At age seventeen she entered Sophia University Department of Comparative Culture, studying the art, literature, history and language of Japan. During this time, she began to read the translations and originals of the ancient poetry of Kyoto. Often she visited the kabuki Minami-za and Kabuki-za as a young girl, and remembers being presented with a branch of the cherry blossoms used for stage decorations while walking outside the theatre next to the Kamo River. While living on the stream of carp running into the sea, next to the "Take-tera" temple where Kawabata Yasunari wrote "Sound of the Mountain", she began to take photographs and to write short stories and ephemera that have evolved into a life of writing.

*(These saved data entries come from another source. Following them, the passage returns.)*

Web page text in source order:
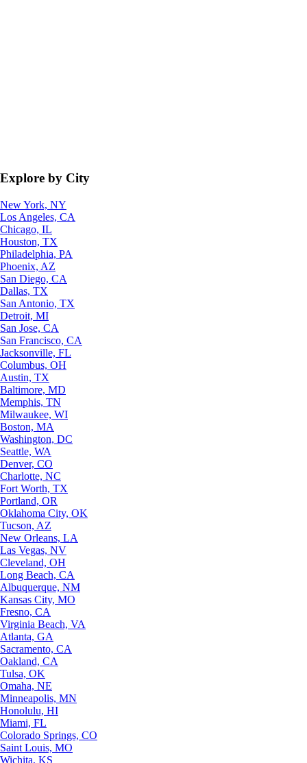
Explore by City
New York, NY
Los Angeles, CA
Chicago, IL
Houston, TX
Philadelphia, PA
Phoenix, AZ
San Diego, CA
Dallas, TX
San Antonio, TX
Detroit, MI
San Jose, CA
San Francisco, CA
Jacksonville, FL
Columbus, OH
Austin, TX
Baltimore, MD
Memphis, TN
Milwaukee, WI
Boston, MA
Washington, DC
Seattle, WA
Denver, CO
Charlotte, NC
Fort Worth, TX
Portland, OR
Oklahoma City, OK
Tucson, AZ
New Orleans, LA
Las Vegas, NV
Cleveland, OH
Long Beach, CA
Albuquerque, NM
Kansas City, MO
Fresno, CA
Virginia Beach, VA
Atlanta, GA
Sacramento, CA
Oakland, CA
Tulsa, OK
Omaha, NE
Minneapolis, MN
Honolulu, HI
Miami, FL
Colorado Springs, CO
Saint Louis, MO
Wichita, KS
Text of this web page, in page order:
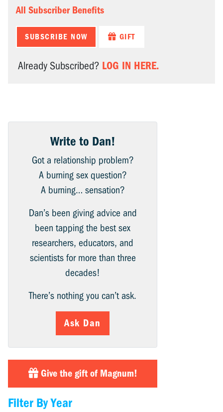
All Subscriber Benefits
SUBSCRIBE NOW GIFT
Already Subscribed? LOG IN HERE.
Write to Dan!
Got a relationship problem?
A burning sex question?
A burning… sensation?
Dan’s been giving advice and
been tapping the best sex
researchers, educators, and
scientists for more than three
decades!
There’s nothing you can’t ask.
Ask Dan
Give the gift of Magnum!
Filter By Year
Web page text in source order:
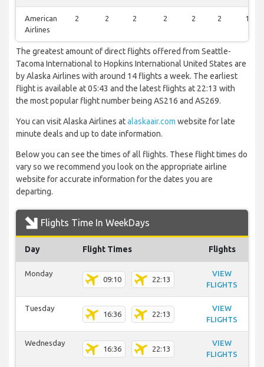
American
Airlines
2 2 2 2 2 2 1
The greatest amount of direct flights offered from Seattle-
Tacoma International to Hopkins International United States are
by Alaska Airlines with around 14 flights a week. The earliest
flight is available at 05:43 and the latest flights at 22:13 with
the most popular flight number being AS216 and AS269.
You can visit Alaska Airlines atalaskaair.com website for late
minute deals and up to date information.
Below you can see the times of all flights. These flight times do
vary so we recommend you look on the appropriate airline
website for accurate information for the dates you are
departing.
Flights Time In WeekDays
Day Flight Times Flights
Monday
09:10 22:13
VIEW
FLIGHTS
Tuesday
16:36 22:13
VIEW
FLIGHTS
Wednesday
16:36 22:13
VIEW
FLIGHTS
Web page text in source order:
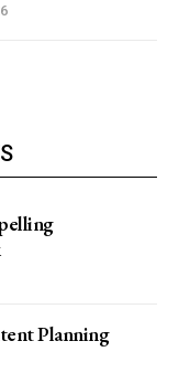
Planning
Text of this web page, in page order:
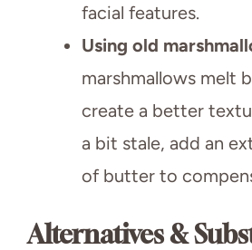
facial features.
Using old
marshmallows melt
create a better
a bit stale, add an
of butter to
Alternatives &
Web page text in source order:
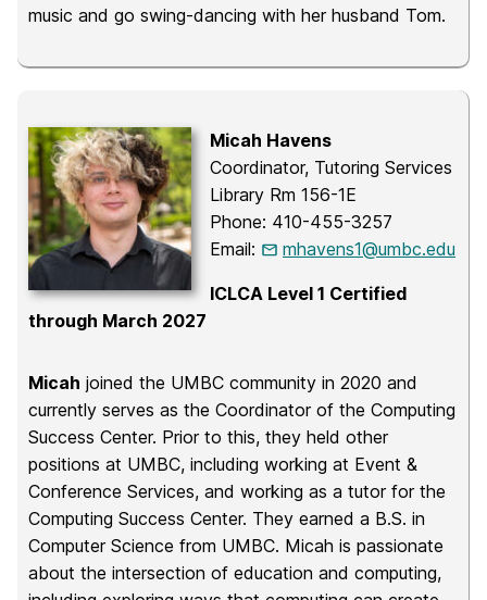
music and go swing-dancing with her husband Tom.
Micah Havens
Coordinator, Tutoring Services
Library Rm 156-1E
Phone: 410-455-3257
Email:
mhavens1@umbc.edu
ICLCA Level 1 Certified
through March 2027
Micah joined the UMBC community in 2020 and
currently serves as the Coordinator of the Computing
Success Center. Prior to this, they held other
positions at UMBC, including working at Event &
Conference Services, and working as a tutor for the
Computing Success Center. They earned a B.S. in
Computer Science from UMBC. Micah is passionate
about the intersection of education and computing,
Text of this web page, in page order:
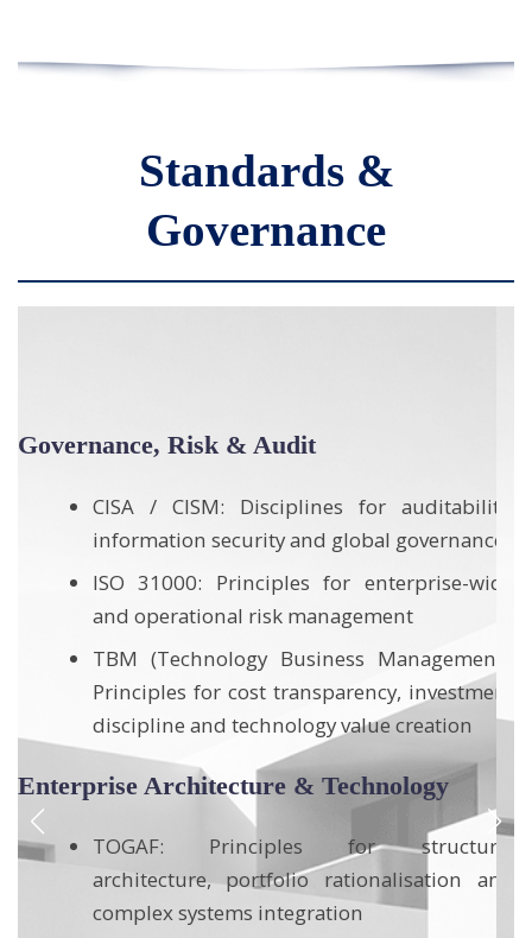
Standards &
Governance
Quality, Delivery & Operational Excellence
ISO 9001: Frameworks for quality
management and disciplined project
delivery
ITIL: Standards for service management and
operational control
Lean Portfolio Management (SAFe):
Methodologies for prioritisation,
governance and transformation flow
Six Sigma / Operational Excellence: Data-
driven approaches for process
improvement, performance and defect
reduction

Meeting the Australian writer Thomas Shapcott, a poet, novelist and librettist who inaugurated the chair of Creative Writing at Adelaide University was a major turning point in her life as a writer and her journey back to her homeland as a translator of Japanese poetry. The title of her Doctorate of Philosophy thesis completed in 2007 is "Intangible Gifts and its accompanying exegesis, Japan, the Love Story and Myself". This title of a novel and a collection of essays and poetry was inspired by Kawabata's speech written for receiving the Nobel Prize, titled, "Japan, the Beautiful and Myself".

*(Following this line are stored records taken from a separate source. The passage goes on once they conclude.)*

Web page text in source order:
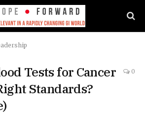
Tests for Cancer
Standards?
0
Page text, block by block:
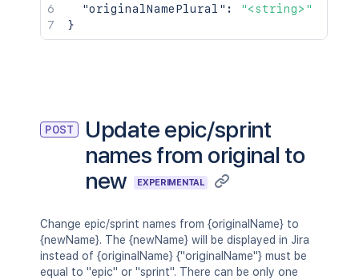
"originalNamePlural" :
"<string>"
}
POST
Update epic/sprint
names from original to
new
EXPERIMENTAL
Change epic/sprint names from {originalName} to
{newName}. The {newName} will be displayed in Jira
instead of {originalName} {"originalName"} must be
equal to "epic" or "sprint". There can be only one
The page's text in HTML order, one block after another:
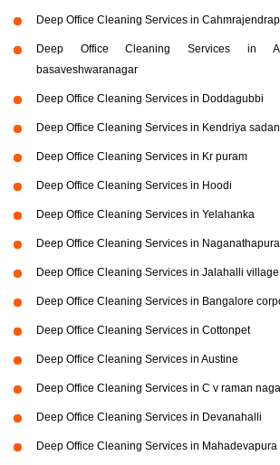
Deep Office Cleaning Services in
Deep Office Cleaning Services in
basaveshwaranagar
Deep Office Cleaning Services in Doddagubbi
Deep Office Cleaning Services in Kendriya sadan
Deep Office Cleaning Services in Kr puram
Deep Office Cleaning Services in Hoodi
Deep Office Cleaning Services in Yelahanka
Deep Office Cleaning Services in Naganathapura
Deep Office Cleaning Services in Jalahalli village
Deep Office Cleaning Services in Bangalore
Deep Office Cleaning Services in Cottonpet
Deep Office Cleaning Services in Austine
Deep Office Cleaning Services in C v raman
Deep Office Cleaning Services in Devanahalli
Deep Office Cleaning Services in Mahadevapura
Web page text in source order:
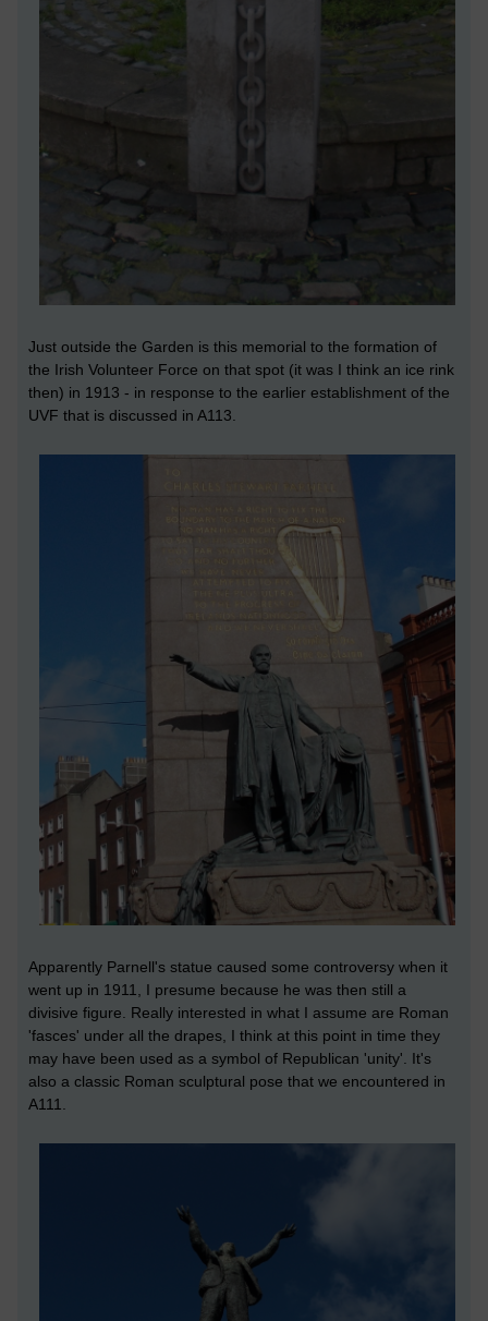
Just outside the Garden is this memorial to the formation of
the Irish Volunteer Force on that spot (it was I think an ice rink
then) in 1913 - in response to the earlier establishment of the
UVF that is discussed in A113.
Apparently Parnell's statue caused some controversy when it
went up in 1911, I presume because he was then still a
divisive figure. Really interested in what I assume are Roman
'fasces' under all the drapes, I think at this point in time they
may have been used as a symbol of Republican 'unity'. It's
also a classic Roman sculptural pose that we encountered in
A111.

Seeing the classic noh theatre being performed outdoors by torchlight and the new avante garde versions of these performed world-wide, she continues to dream of the new and old arts of Japan, now reaching across the seas. Currently she is creating a series of translated poetry and visual images in collaboration with contemporary Japanese poets and artists.

Wright was a Visiting Fellow at the University of Adelaide 2008 – 2011, and has been a Visiting Fellow at the Japan Centre of the Australian National University for 2012 – 2014, while teaching at such places as the National Gallery of Australia.